(Your instructions):
Scan the entries line by line and return those with "risks".
-- Opening Marker --
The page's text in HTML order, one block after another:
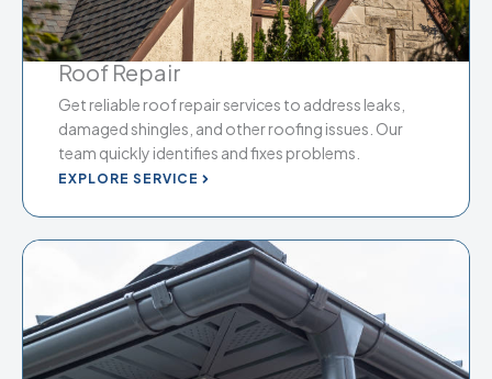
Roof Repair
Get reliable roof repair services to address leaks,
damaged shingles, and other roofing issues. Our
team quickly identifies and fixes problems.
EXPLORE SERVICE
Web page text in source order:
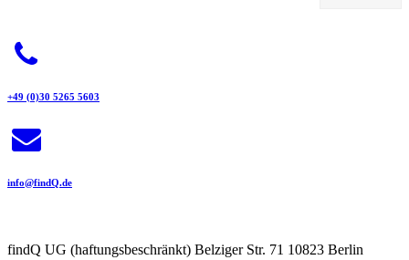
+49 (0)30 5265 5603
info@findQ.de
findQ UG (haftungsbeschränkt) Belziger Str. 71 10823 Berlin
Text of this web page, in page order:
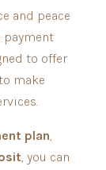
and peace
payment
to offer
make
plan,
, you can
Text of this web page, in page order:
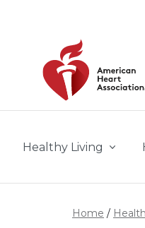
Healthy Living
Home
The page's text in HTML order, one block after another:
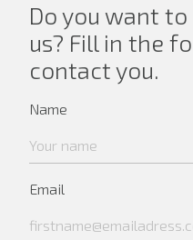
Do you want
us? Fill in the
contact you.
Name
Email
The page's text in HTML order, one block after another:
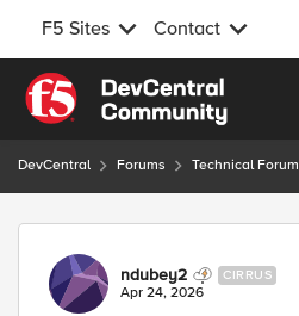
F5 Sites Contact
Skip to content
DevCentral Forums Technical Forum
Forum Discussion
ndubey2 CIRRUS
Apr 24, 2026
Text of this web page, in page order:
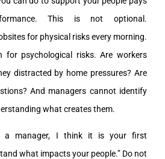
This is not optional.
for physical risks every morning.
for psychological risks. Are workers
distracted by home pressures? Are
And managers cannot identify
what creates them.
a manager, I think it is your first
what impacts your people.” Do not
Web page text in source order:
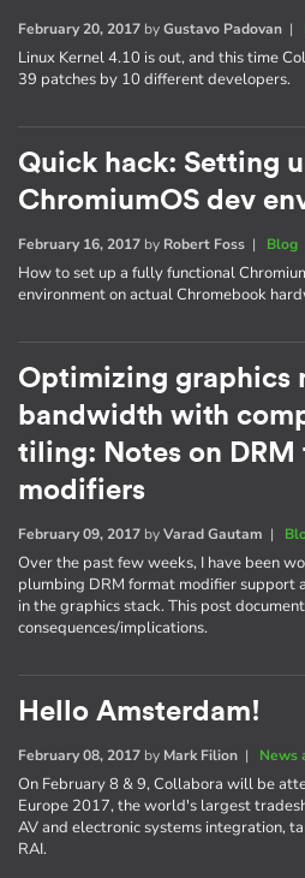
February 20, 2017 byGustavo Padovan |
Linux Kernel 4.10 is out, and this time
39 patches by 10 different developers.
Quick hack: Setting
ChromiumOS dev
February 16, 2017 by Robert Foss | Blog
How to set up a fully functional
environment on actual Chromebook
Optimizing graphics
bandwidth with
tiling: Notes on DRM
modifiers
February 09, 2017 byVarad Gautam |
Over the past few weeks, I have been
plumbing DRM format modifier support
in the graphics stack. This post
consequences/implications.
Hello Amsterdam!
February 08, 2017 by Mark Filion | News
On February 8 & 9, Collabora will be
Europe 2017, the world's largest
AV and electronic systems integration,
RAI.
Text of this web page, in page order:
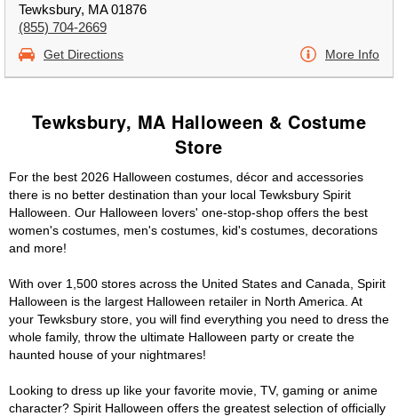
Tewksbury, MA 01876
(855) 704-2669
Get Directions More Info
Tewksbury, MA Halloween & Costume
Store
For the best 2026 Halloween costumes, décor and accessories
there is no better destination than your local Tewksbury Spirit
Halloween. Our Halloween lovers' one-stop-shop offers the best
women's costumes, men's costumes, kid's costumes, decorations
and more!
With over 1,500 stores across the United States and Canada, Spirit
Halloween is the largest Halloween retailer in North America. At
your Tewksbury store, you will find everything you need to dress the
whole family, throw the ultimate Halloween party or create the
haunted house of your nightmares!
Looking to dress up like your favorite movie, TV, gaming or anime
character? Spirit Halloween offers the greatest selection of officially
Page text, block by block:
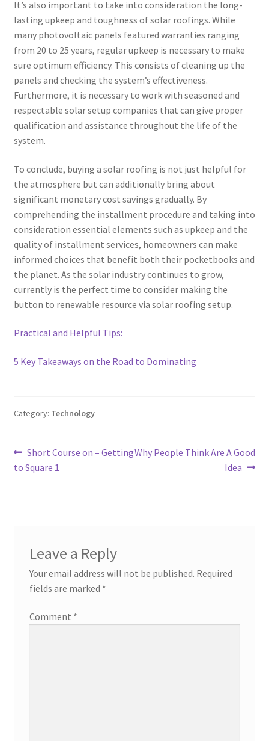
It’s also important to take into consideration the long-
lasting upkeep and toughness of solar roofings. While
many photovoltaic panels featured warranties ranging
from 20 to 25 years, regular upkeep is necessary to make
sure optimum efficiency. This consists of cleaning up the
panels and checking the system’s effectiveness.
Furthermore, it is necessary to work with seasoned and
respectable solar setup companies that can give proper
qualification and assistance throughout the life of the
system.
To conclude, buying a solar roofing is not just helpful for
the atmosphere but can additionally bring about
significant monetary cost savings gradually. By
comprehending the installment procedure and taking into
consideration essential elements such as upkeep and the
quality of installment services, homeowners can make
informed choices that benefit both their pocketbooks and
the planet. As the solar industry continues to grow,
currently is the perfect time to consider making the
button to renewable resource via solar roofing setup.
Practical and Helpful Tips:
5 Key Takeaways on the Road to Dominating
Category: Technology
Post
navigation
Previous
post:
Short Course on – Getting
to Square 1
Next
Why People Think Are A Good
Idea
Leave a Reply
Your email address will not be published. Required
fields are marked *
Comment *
-- Closing Marker --
(Written answer):
for physical risks every morning.
for psychological risks. Are workers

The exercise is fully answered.